Keep in mind that this applies only to federal probationers/parolees.  With marijuana being legal in California, state probationers/parolees dance to a different tune.  As for whether this decision stands the test of time, we’ll have to wait and see whether the U.S. Supreme Court takes the hint and decides to hear this issue.  However, with an en banc panel rehearing having just recently being denied by the Ninth Circuit (see 2022 U.S.App. LEXIS 3446 (9th Cir.
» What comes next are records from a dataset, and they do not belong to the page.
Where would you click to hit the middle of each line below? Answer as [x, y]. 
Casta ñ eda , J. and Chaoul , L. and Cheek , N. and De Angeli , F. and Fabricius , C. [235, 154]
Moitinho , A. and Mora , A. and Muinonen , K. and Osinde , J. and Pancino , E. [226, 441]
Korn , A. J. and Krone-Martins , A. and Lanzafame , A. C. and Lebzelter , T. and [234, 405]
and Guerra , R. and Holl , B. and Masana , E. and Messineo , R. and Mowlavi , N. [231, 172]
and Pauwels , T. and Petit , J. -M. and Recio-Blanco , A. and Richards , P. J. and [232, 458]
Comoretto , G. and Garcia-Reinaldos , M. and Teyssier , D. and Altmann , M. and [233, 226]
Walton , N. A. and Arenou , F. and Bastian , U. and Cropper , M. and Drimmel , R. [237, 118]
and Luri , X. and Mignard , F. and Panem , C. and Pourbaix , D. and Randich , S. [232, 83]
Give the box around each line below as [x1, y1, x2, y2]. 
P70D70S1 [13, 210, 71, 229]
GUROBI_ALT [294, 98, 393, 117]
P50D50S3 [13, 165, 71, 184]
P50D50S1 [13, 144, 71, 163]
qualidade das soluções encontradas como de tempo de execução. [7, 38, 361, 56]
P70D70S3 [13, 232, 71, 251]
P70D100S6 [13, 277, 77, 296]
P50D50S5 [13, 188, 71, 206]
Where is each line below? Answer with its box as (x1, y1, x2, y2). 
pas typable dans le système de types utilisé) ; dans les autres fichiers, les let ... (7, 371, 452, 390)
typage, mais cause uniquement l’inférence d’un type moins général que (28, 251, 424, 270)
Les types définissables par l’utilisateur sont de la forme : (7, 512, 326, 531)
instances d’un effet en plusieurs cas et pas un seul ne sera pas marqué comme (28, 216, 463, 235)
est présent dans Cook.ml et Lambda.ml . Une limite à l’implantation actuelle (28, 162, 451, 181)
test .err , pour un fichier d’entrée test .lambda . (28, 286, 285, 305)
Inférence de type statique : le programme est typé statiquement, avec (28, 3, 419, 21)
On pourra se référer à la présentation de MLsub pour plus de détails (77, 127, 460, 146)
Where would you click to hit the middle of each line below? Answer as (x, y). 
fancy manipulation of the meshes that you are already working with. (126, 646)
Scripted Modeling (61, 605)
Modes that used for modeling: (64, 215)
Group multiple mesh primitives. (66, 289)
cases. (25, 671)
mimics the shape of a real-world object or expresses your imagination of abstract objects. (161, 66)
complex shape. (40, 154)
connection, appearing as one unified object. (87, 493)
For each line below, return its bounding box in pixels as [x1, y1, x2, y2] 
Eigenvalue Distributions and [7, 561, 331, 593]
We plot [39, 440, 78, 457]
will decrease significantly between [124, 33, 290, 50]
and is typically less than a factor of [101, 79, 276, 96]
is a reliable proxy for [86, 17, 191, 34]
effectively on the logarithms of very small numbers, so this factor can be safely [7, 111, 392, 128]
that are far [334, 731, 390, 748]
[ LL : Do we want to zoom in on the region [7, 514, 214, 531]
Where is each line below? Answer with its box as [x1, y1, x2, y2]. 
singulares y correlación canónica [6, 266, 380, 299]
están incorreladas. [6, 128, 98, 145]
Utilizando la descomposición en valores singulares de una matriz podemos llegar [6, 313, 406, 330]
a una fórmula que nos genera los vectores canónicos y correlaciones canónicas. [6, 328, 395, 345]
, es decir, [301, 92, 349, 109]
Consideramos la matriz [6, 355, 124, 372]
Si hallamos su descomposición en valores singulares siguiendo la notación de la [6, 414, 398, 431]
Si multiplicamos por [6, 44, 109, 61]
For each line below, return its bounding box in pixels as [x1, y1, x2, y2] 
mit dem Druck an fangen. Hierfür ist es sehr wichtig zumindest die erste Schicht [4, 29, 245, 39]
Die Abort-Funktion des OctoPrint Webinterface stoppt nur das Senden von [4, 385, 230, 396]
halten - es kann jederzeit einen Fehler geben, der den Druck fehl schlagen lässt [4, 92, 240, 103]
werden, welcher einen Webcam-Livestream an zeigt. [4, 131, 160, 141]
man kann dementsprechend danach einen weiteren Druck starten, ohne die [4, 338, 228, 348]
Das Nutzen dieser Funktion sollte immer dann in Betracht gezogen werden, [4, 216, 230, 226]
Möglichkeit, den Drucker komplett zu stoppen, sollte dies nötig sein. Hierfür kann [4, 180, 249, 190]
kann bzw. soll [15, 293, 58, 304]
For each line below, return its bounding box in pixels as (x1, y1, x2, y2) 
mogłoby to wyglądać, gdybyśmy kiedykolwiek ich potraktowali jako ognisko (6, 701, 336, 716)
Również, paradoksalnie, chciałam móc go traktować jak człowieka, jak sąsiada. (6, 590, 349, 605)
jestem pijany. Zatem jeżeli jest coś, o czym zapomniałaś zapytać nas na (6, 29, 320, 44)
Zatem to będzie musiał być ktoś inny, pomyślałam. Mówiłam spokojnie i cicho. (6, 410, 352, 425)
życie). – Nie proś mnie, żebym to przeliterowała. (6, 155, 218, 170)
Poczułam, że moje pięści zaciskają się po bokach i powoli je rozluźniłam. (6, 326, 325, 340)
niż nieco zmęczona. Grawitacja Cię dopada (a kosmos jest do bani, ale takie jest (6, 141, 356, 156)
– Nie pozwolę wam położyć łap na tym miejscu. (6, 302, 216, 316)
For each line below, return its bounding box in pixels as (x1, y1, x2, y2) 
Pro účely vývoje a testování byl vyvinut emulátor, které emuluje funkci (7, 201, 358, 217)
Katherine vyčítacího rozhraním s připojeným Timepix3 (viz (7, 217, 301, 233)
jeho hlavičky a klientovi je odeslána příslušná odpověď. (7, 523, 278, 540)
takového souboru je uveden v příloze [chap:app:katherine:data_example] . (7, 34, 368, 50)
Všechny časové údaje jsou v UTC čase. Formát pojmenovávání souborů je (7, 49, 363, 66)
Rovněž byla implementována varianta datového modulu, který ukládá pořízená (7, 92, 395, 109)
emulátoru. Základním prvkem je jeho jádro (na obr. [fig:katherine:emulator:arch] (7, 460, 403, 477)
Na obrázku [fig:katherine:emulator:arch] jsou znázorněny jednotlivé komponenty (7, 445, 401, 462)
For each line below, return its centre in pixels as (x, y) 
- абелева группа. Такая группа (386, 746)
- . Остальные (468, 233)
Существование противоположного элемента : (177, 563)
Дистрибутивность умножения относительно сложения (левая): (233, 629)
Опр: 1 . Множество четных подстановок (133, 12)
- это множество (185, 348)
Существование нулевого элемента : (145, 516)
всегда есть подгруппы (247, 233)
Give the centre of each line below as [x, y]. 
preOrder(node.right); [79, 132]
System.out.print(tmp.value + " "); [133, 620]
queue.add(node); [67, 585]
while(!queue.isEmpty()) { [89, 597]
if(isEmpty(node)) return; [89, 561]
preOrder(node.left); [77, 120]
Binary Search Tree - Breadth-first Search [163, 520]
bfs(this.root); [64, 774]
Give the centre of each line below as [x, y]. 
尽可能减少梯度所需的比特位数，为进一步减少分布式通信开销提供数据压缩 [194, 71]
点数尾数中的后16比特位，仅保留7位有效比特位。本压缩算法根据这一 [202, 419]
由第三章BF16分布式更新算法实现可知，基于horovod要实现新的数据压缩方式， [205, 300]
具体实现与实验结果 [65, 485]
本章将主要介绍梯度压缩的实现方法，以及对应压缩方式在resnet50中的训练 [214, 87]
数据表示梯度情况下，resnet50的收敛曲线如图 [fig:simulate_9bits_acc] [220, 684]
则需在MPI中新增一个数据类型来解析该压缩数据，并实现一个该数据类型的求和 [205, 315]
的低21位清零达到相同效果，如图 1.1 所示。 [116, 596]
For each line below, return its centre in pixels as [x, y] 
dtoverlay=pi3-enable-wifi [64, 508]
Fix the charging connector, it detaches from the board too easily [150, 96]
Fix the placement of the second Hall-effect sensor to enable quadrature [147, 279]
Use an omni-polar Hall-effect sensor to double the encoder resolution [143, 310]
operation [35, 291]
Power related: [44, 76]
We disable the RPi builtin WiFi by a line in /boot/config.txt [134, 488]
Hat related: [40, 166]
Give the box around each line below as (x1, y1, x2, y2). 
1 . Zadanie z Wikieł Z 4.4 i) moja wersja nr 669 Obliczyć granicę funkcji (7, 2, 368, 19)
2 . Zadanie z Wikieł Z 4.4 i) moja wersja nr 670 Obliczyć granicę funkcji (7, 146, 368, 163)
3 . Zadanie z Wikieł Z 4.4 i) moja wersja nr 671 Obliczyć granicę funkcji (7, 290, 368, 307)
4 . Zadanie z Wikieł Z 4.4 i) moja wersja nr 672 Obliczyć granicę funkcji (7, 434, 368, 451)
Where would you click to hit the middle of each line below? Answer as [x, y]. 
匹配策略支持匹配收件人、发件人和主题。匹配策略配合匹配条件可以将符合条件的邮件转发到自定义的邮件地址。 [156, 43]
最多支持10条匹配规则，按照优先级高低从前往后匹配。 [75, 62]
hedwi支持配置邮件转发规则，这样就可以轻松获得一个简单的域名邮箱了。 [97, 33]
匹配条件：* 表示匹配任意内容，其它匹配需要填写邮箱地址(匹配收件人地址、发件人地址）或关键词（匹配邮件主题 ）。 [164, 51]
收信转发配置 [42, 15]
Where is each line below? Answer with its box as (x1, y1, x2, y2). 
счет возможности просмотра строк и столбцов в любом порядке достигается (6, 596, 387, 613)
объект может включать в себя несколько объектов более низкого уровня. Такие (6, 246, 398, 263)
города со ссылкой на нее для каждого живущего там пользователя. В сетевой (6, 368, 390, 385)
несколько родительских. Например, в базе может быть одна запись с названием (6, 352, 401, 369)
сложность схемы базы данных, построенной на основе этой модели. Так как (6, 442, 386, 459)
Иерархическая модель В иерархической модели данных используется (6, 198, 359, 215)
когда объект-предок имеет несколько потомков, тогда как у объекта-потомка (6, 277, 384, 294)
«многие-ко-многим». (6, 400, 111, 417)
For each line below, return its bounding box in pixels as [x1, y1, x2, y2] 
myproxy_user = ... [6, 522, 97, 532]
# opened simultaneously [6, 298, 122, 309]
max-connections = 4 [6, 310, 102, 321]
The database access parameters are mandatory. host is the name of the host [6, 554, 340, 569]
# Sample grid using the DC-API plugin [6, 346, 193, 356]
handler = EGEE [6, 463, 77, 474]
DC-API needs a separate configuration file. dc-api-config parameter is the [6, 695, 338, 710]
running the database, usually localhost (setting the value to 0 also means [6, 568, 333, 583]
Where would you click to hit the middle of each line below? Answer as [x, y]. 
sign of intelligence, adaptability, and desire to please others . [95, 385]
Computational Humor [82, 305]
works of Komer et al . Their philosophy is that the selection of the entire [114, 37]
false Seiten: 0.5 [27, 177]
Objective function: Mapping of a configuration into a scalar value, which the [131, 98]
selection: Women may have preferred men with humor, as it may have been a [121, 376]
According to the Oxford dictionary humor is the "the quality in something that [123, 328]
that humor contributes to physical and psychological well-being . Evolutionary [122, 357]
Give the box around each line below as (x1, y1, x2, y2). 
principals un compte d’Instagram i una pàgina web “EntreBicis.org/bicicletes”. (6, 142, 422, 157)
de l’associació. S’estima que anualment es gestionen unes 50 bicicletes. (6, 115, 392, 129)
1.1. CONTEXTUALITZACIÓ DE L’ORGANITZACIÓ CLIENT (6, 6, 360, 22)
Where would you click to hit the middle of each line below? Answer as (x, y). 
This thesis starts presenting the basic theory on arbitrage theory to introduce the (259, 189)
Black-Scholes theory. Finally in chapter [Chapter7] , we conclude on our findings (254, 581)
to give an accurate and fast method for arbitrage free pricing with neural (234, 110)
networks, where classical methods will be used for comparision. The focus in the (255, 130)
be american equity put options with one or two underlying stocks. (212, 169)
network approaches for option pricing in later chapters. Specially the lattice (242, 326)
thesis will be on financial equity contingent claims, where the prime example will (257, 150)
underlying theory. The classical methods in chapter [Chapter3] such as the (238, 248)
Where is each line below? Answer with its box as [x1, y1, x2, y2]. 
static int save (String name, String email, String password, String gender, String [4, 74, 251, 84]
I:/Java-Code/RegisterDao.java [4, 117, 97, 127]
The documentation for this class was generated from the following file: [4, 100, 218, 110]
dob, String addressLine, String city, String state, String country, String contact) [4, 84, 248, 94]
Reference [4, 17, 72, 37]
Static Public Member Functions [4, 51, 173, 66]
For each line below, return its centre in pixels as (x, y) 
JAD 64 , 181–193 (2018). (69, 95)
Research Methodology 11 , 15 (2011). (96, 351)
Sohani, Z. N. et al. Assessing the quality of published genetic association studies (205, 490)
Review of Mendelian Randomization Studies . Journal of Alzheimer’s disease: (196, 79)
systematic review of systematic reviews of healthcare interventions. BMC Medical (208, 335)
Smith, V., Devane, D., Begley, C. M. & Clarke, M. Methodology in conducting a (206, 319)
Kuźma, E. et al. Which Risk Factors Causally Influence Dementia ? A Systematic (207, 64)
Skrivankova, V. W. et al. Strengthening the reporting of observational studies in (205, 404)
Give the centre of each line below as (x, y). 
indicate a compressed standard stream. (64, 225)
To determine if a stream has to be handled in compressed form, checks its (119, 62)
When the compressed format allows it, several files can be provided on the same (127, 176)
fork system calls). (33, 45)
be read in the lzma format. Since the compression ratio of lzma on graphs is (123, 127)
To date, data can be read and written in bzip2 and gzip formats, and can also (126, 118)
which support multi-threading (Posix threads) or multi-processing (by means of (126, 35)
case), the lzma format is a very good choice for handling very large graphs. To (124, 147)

Cal., Feb. 8, 2022)), it may be awhile yet before we know whether this decision is appealed, and if so, whether the Supreme Court cares enough to grant certiorari.  And even if it does, it’s hard to believe that the High Court would reverse, at least as long as the possession and use of marijuana is illegal under federal statutory law.  To do so, the Court would have to agree with defendant’s argument that medicinal marijuana is such an important “substantive right” that it violates the Due Process Clause to deny him a little doobie on occasion, at least when needed to alleviate his pain and with a doctor’s recommendation.  I don’t think that’s going to happen.   Meanwhile, I have to admit that I’m not a big fan of another mind-altering substance being legalized and put out on the street, with all the societal problems that naturally follow.  However, I do have some sympathy for persons who need marijuana, at least for pain.  However, no one having asked my opinion, and with medicinal and recreational marijuana now being a fact of life at least in California, we still have to deal with the issues caused by marijuana’s continuing illegally under federal law.  We also have to deal with the reality that legalizing, and thus (in theory) controlling the marijuana trade (whether for medicinal or recreational purposes), has apparently not solved all the problems marijuana’s proponents claimed it would.  That’s perhaps because California’s marijuana cultivation, possession, disbursal, and use has become the subject so many restrictive statutes that many dope peddlers are figuring it out that continuing to resort to a Black Market is just easier, faster, and cheaper.  How California is going to resolve this problem, having already dug itself into a hole, I don’t know.